I am stuck on some details of Noether's theorem and was hoping for some further enlightenment. I want to include some details for those helping me to understand my thought process and perhaps what is tripping me up. I begin with the Lagrangian $L(\phi, \partial_{\mu}\phi)$ and vary it.
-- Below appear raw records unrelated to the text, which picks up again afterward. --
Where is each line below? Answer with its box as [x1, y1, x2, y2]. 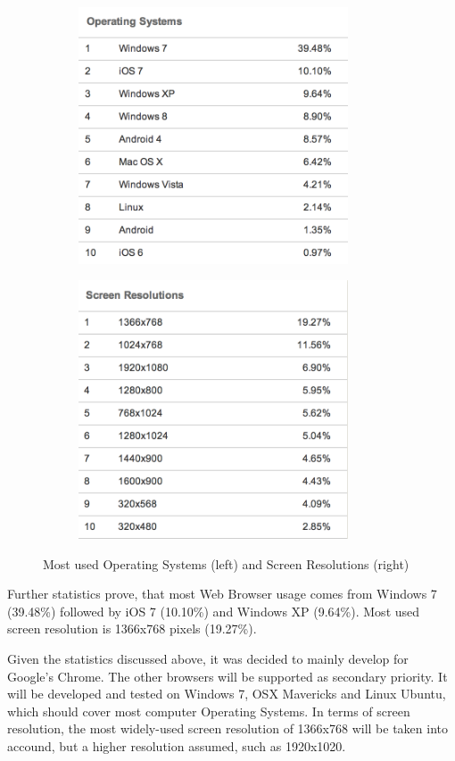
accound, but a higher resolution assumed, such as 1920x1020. [7, 737, 346, 755]
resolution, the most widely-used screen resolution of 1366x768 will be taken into [7, 719, 448, 738]
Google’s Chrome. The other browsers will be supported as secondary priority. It [7, 666, 448, 685]
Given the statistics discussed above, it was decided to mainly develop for [7, 649, 409, 668]
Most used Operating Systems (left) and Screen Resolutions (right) [43, 554, 409, 573]
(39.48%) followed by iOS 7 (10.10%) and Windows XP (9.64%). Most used [7, 601, 420, 620]
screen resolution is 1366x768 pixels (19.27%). [7, 619, 257, 638]
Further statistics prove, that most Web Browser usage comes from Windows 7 [7, 584, 437, 603]
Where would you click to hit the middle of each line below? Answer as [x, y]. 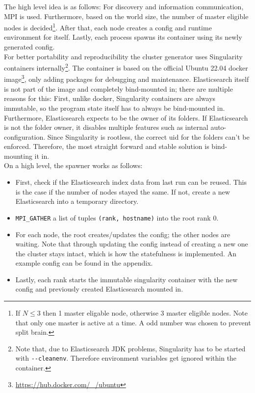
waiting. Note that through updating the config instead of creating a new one [132, 244]
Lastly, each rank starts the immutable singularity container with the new [127, 279]
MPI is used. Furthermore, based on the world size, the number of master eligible [126, 16]
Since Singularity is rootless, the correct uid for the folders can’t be [148, 136]
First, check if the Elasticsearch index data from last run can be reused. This [131, 182]
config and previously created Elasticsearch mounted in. [99, 289]
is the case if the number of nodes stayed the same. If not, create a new [123, 191]
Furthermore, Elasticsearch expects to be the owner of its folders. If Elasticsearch [126, 117]
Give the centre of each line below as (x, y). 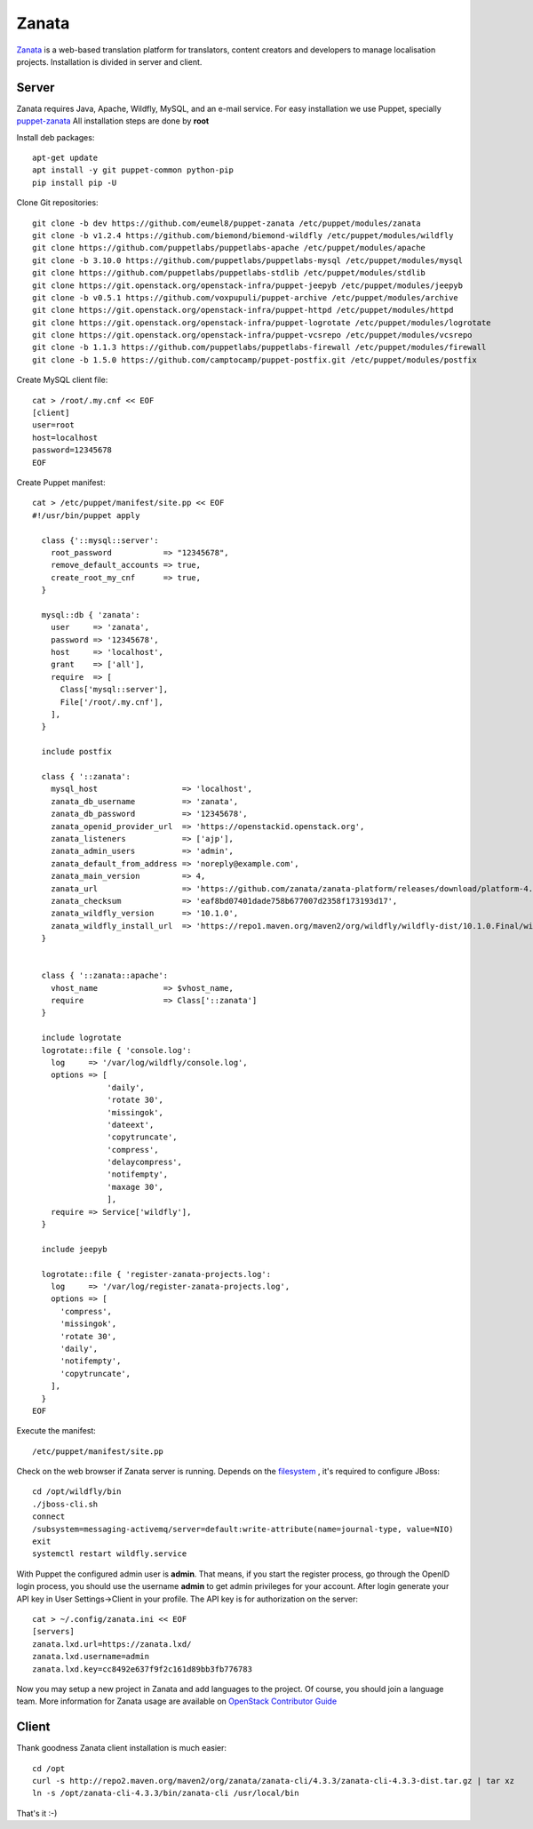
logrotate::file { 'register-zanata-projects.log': (156, 1274)
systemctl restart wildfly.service (110, 1554)
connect (49, 1517)
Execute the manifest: (56, 1431)
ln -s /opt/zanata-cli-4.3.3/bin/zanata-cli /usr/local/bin (166, 1793)
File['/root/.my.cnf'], (112, 702)
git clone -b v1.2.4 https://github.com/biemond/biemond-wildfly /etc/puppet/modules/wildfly (243, 235)
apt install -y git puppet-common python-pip (133, 170)
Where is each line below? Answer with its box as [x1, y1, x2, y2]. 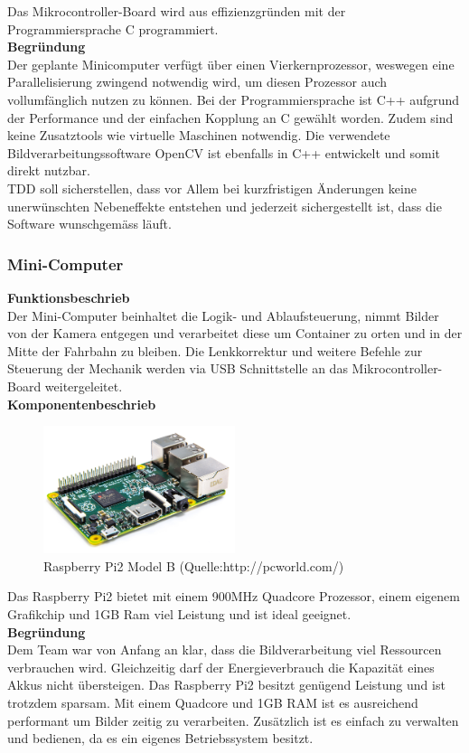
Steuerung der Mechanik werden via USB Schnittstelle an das [7, 359, 348, 378]
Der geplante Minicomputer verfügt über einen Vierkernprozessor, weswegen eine [7, 54, 455, 73]
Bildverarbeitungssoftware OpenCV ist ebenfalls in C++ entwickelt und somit [7, 143, 441, 162]
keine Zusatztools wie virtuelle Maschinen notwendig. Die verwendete [7, 126, 390, 145]
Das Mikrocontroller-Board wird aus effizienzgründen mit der [7, 2, 346, 20]
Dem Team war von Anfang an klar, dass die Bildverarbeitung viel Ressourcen [7, 640, 442, 659]
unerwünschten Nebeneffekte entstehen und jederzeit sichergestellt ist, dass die [7, 196, 442, 215]
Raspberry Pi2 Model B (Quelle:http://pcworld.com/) [43, 556, 344, 575]
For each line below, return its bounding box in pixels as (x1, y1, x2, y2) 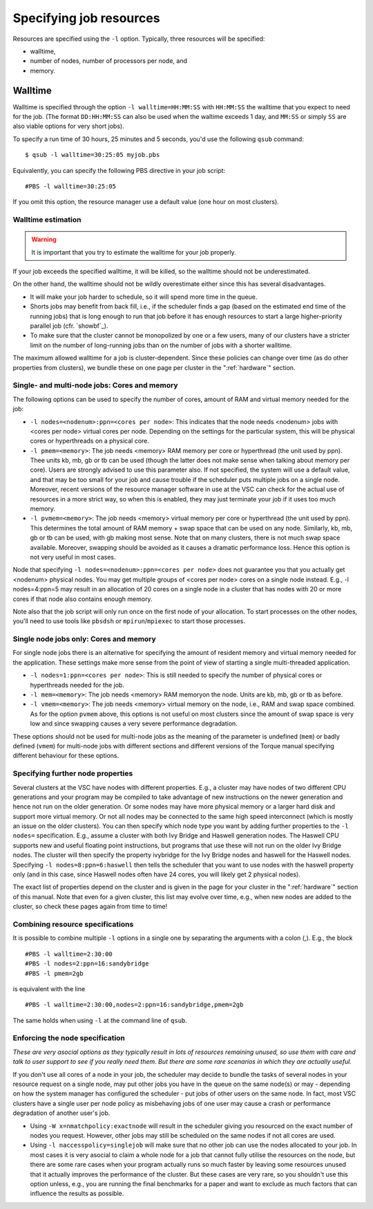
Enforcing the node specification (12, 1033, 126, 1043)
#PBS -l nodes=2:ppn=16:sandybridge (25, 960, 149, 968)
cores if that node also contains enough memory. (12, 595, 153, 603)
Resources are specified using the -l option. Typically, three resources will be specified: (12, 35, 265, 43)
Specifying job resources (12, 10, 160, 26)
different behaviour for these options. (12, 751, 119, 760)
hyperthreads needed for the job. (30, 681, 124, 689)
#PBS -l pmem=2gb (25, 969, 84, 977)
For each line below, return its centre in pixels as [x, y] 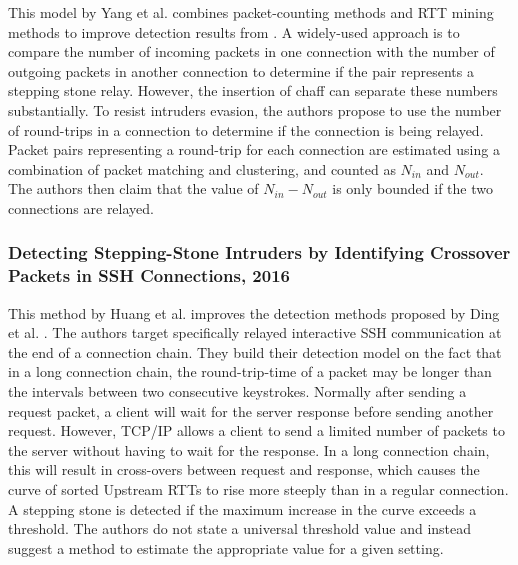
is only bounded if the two [412, 188]
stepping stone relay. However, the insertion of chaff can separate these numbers [253, 90]
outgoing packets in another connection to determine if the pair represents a [241, 70]
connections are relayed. [81, 207]
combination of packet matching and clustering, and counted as [202, 168]
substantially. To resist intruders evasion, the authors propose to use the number [255, 109]
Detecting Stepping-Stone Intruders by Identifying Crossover [259, 252]
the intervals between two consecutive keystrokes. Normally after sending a [237, 391]
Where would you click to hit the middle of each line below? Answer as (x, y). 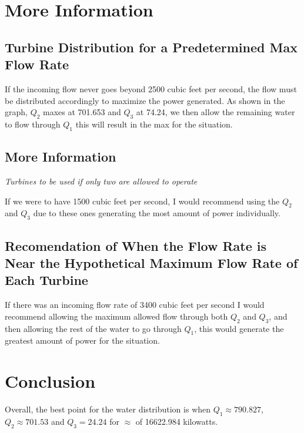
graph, (16, 112)
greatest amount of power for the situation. (82, 340)
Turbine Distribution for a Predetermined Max (151, 47)
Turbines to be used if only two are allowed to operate (101, 181)
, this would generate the (239, 328)
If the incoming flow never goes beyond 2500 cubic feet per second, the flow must (151, 88)
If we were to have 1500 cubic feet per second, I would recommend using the (142, 201)
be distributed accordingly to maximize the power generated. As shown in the (145, 100)
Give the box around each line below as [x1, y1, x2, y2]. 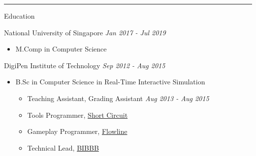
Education [4, 11, 35, 21]
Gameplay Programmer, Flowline [27, 126, 128, 136]
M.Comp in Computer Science [15, 44, 107, 54]
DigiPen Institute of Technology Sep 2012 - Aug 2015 [4, 60, 165, 70]
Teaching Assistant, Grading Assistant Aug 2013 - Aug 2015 [27, 93, 209, 103]
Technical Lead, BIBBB [27, 142, 99, 153]
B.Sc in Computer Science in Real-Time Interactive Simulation [15, 77, 205, 87]
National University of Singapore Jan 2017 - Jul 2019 [4, 27, 166, 37]
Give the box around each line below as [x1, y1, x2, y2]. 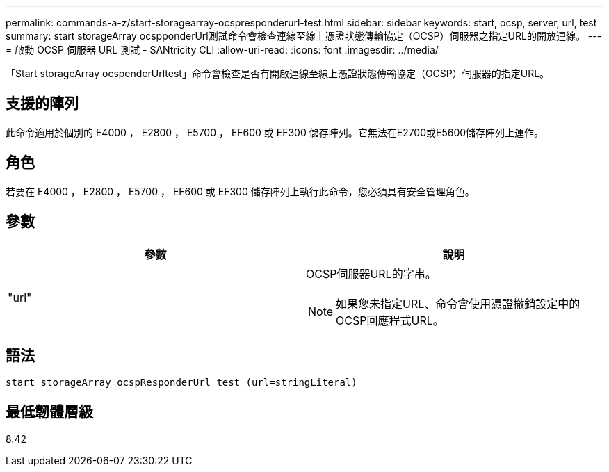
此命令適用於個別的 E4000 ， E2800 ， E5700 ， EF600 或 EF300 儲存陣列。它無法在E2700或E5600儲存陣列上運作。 [6, 126, 544, 138]
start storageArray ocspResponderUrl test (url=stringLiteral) [6, 377, 357, 389]
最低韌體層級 [6, 402, 93, 421]
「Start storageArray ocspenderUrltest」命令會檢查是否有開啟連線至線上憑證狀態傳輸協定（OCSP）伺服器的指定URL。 [6, 67, 550, 79]
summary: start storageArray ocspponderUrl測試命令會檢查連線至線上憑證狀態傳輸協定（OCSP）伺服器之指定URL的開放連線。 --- [6, 30, 602, 42]
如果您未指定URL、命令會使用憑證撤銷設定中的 [336, 296, 580, 311]
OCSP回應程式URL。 [336, 313, 444, 327]
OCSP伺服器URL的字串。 [306, 266, 437, 281]

$$\delta L(\phi, \partial_{\mu}\phi) = \frac{\partial L}{\partial \phi}\delta \phi \hspace{2pt} + \hspace{2pt} \frac{\partial L}{\partial(\partial_{\mu}\phi)}\delta\partial_{\mu}\phi\tag{1}$$
Now I make the identification $\delta \partial_{\mu}\phi = \partial_{\mu}\delta \phi \hspace{1pt}$ and also use the Euler-Langrage equation $\frac{\partial L}{\partial \phi} = \partial_{\mu}\frac{\partial L}{\partial(\partial_{\mu}\phi)}$ to change first term of (1) to obtain
$\delta L(\phi, \partial_{\mu}\phi) = \partial_{\mu}\frac{\partial L}{\partial(\partial_{\mu}\phi)}\delta \phi \hspace{2pt} + \hspace{2pt} \frac{\partial L}{\partial(\partial_{\mu}\phi)}\partial_{\mu}\delta \phi$ $\hspace{20pt}$ (2)
We can then recognize this as a total derivative.
$\delta L(\phi, \partial_{\mu}\phi) = \partial_{\mu} \left(\frac{\partial L}{\partial(\partial_{\mu}\phi)}\delta \phi \hspace{2pt} \right)$ $\hspace{20pt}$ (3)
where we suppose that $\delta \phi$ is an infinitesimal field variation of a continuous symmetry. Since $\delta S = 0$, then $L$ could only change by a total derivative
$\delta L = \delta \alpha \partial_{\mu}J^{\mu}_{0}$ $\hspace{20pt}$ (4)
where $J^{\mu}_{0}$ is some function and $\alpha$ is the variation parameter. Equating (3) and (4) yields the conserved current $J^{\mu}$ where
$J^{\mu} = \frac{\partial L}{\partial(\partial_{\mu}\phi)}\frac{\delta \phi}{\delta \alpha} - J^{\mu}_{0}$ $\hspace{20pt}$ (5)
Question: This is where I have the first point of confusion. I want to derive the conserved current for a particular symmetry. Now, the way I understand this is that we:
Calculate the variance of the field under a particular symmetry
For our case, let's use $\phi \rightarrow e^{i\alpha}\phi$. The variance of this field is then $\delta \phi = \delta \alpha\hspace{1pt} i\phi$.
Given that I already derived the conserved current $J^{\mu}$ above in (5), I assume it is safe to interpret this as a sum over all types of fields present in our problem. Why can this be interpreted as a sum over all types of fields?
In the case of the symmetry that we are working with ($\phi \rightarrow e^{i\alpha}\phi$), apparently the $J^{\mu}_{0}$ term vanishes
$J^{\mu}_{0} = 0$
Why does $J^{\mu}_{0} = 0$ with a U(1) symmetry, but $J^{\mu}_{0} = \delta^{\mu}_{\nu}L$ with a translation symmetry $((\phi(x^{\mu}) \rightarrow \phi(x^{\mu}+a^{\mu}))$?
In essence, my question is asking if (5) is supposed to be interpreted as a sum over all types of fields in the given Lagrangian and why it should be interpreted that way. I am also asking how to determine the $J^{\mu}_{0}$ term in (5) will be for different symmetries. In these examples, $J^{\mu}_{0}$ is zero for the U(1) symmetry and non-zero for the translation symmetry. In the translation symmetry, it leads to the energy-momentum tensor. I want to learn how to calculate the $J^{\mu}_{0}$ term for these situations and not rely on the text just giving me the condition.